Artist Loo Zihan has been using the documentary and archival approach for his shows, such as this year’s interpretation of the late Aids activist Paddy Chew’s one-man show Completely With/Out Character or 2013’s Artists’ General Assembly: The Langenbach Archive, where he interpreted available material on the pivotal 1993 event that hosted Josef Ng’s controversial performance. But it’s not just about simply using the materials-as-objects. Perhaps we can consider The Esplanade’s ongoing special Studios season, which comprises new stagings or dramatised readings from the literary “canon”, as another way of breathing life into archives. Or even performances by a cover band such as The Fast Colors, who only does interpretations of Singapore music.

For a young nation where the most important currency is based on the newest thing, showcasing or underscoring the importance of archives and artefacts is a must. And efforts to do so should be lauded, not just of the organisers of these exhibitions, but also the likes of writing centre Centre 42, The Substation and The Necessary Stage, who have their respective archival projects underway.

We should also not forget that while 2015 is as good a time as any to hit the pause button and go, “We’ve certainly come a long way”, ultimately, the importance of these lie in their continued relevance. They aren’t merely records and objects of the past but a wellspring of lessons and inspiration for the future.

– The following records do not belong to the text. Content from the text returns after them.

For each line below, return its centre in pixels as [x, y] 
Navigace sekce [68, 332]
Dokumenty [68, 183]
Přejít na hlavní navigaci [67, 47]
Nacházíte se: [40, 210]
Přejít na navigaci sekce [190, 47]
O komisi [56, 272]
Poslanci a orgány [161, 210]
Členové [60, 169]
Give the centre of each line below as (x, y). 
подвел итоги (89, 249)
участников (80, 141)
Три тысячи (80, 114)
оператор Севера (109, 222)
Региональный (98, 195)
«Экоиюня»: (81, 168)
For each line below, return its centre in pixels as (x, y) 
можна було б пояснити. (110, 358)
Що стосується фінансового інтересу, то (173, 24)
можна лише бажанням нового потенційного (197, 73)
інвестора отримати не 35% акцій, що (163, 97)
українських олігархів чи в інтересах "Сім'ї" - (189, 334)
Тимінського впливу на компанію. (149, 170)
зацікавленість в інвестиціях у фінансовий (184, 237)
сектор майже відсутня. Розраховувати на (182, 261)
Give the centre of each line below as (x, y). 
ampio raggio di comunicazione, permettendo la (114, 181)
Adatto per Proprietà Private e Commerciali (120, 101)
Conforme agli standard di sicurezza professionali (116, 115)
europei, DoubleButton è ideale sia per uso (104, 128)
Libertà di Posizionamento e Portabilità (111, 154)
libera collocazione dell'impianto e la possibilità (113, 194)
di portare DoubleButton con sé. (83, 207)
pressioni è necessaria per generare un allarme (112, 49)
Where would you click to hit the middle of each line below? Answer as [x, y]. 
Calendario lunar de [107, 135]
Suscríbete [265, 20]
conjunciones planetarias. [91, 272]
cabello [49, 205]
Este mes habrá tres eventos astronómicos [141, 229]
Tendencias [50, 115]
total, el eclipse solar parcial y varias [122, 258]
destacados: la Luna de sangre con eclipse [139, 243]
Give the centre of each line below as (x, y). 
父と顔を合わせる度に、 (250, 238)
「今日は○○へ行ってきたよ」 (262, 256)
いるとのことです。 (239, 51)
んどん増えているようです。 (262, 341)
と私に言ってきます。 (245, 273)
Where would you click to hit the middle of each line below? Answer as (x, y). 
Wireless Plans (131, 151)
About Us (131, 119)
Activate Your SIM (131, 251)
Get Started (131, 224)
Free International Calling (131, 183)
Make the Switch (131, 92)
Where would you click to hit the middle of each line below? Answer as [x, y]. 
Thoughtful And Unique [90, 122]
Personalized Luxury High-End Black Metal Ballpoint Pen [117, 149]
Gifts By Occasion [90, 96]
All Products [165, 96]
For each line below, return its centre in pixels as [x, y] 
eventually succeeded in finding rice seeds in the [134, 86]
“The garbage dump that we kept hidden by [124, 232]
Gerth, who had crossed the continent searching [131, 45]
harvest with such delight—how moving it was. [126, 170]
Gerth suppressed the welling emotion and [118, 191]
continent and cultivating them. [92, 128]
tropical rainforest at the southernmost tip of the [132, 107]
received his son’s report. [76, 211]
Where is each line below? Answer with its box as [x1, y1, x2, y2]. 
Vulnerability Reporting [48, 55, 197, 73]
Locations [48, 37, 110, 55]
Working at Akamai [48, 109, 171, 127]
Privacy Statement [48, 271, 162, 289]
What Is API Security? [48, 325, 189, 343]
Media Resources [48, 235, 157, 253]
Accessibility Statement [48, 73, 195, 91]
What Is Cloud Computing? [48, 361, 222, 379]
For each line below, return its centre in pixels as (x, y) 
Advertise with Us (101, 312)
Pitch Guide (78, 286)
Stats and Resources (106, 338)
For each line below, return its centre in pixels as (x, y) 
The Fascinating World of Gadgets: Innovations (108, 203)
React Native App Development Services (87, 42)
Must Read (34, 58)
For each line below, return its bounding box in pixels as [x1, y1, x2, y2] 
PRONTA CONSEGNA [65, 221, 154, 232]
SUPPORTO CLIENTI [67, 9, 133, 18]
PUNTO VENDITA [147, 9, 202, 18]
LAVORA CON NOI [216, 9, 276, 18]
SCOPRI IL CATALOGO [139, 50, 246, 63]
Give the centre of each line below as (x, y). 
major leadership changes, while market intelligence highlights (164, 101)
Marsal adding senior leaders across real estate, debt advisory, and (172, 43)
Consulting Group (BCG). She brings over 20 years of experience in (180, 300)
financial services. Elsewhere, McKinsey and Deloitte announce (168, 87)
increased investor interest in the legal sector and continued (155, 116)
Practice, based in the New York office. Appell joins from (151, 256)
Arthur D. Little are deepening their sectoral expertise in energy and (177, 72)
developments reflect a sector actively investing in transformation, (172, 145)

The bigger success of such archives is not merely in the fact that these were set up but in a young musician being empowered to continue playing music after watching one of the “old guards” reminisce about the highs and lows of the rock scene in the ’80s. Or a budding playwright who, aware of the challenges the theatre scene faced in the ’90s by reading an interview transcript, is inspired to trudge on. Or the sudden ubiquitous presence of batik-painted Levi’s 501s at rock concerts.

On second thought, let’s leave that last one out.


Ole Ole Temasek runs until May 17 at the Salon, National Museum of Singapore. Free admission.

So Happy runs until April 26 at The Substation Gallery. Free admission.

Art Places runs from May 1 to July 19 at the Esplanade’s Jendela. Free admission.